Script (store it in a file like compact-wal.sql)

wal_clean.py
#!/usr/bin/env python3
# Call the script: python wal_clean.py ./chroma-test-compact
import os
import sqlite3
from typing import cast, Optional, Dict
import argparse
import pickle


class PersistentData:
    """Stores the data and metadata needed for a PersistentLocalHnswSegment"""

    dimensionality: Optional[int]
    total_elements_added: int
    max_seq_id: int

    id_to_label: Dict[str, int]
    label_to_id: Dict[int, str]
    id_to_seq_id: Dict[str, int]


def load_from_file(filename: str) -> "PersistentData":
    """Load persistent data from a file"""
    with open(filename, "rb") as f:
        ret = cast(PersistentData, pickle.load(f))
        return ret


def clean_wal(chroma_persist_dir: str):
    if not os.path.exists(chroma_persist_dir):
        raise Exception(f"Persist {chroma_persist_dir} dir does not exist")
    if not os.path.exists(f'{chroma_persist_dir}/chroma.sqlite3'):
        raise Exception(
            f"SQL file not found int persist dir {chroma_persist_dir}/chroma.sqlite3")
    # Connect to SQLite database
    conn = sqlite3.connect(f'{chroma_persist_dir}/chroma.sqlite3')

    # Create a cursor object
    cursor = conn.cursor()

    # SQL query
    query = "SELECT id,topic FROM segments where scope='VECTOR'"  # Replace with your query

    # Execute the query
    cursor.execute(query)

    # Fetch the results (if needed)
    results = cursor.fetchall()
    wal_cleanup_queries = []
    for row in results:
        # print(row)
        metadata = load_from_file(
            f'{chroma_persist_dir}/{row[0]}/index_metadata.pickle')
        wal_cleanup_queries.append(
            f"DELETE FROM embeddings_queue WHERE seq_id < {metadata.max_seq_id} AND topic='{row[1]}';")

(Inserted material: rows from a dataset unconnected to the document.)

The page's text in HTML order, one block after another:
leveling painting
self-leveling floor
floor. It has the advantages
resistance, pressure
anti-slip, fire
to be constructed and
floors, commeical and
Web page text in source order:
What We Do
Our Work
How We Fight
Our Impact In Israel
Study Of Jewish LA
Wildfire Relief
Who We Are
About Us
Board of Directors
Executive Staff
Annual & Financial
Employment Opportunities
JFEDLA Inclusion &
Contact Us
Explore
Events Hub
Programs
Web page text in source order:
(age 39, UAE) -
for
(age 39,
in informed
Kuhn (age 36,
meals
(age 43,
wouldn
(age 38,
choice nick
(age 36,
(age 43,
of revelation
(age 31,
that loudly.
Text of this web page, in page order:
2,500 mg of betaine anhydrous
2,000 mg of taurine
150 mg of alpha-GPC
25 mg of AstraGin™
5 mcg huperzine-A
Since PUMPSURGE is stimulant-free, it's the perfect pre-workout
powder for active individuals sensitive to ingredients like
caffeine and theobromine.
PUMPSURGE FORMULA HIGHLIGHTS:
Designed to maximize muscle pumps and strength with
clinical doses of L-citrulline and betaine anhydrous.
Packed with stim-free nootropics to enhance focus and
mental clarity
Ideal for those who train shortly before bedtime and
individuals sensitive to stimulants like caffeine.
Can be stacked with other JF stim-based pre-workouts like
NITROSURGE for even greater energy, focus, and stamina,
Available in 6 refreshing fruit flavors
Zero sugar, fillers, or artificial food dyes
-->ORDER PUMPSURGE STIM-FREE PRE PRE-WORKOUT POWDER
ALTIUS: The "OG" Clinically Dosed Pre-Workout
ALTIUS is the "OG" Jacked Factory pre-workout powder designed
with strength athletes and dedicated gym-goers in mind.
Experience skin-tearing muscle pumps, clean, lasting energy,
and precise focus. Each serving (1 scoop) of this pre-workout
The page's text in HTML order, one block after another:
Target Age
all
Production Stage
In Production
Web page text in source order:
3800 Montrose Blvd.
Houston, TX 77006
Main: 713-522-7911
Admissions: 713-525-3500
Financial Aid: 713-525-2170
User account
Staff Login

    cursor.executescript('\n'.join(wal_cleanup_queries))
    # Close the cursor and connection
    cursor.close()
    conn.close()


if __name__ == "__main__":
    parser = argparse.ArgumentParser()
    parser.add_argument('persist_dir', type=str)
    arg = parser.parse_args()
    print(arg.persist_dir)
    clean_wal(arg.persist_dir)

Run the script

# Let's create a backup
tar -czvf /path/to/persist/dir/chroma.sqlite3.backup.tar.gz /path/to/persist/dir/chroma.sqlite3
lsof /path/to/persist/dir/chroma.sqlite3 # make sure that no process is using the file
python wal_clean.py /path/to/persist/dir/
# start chroma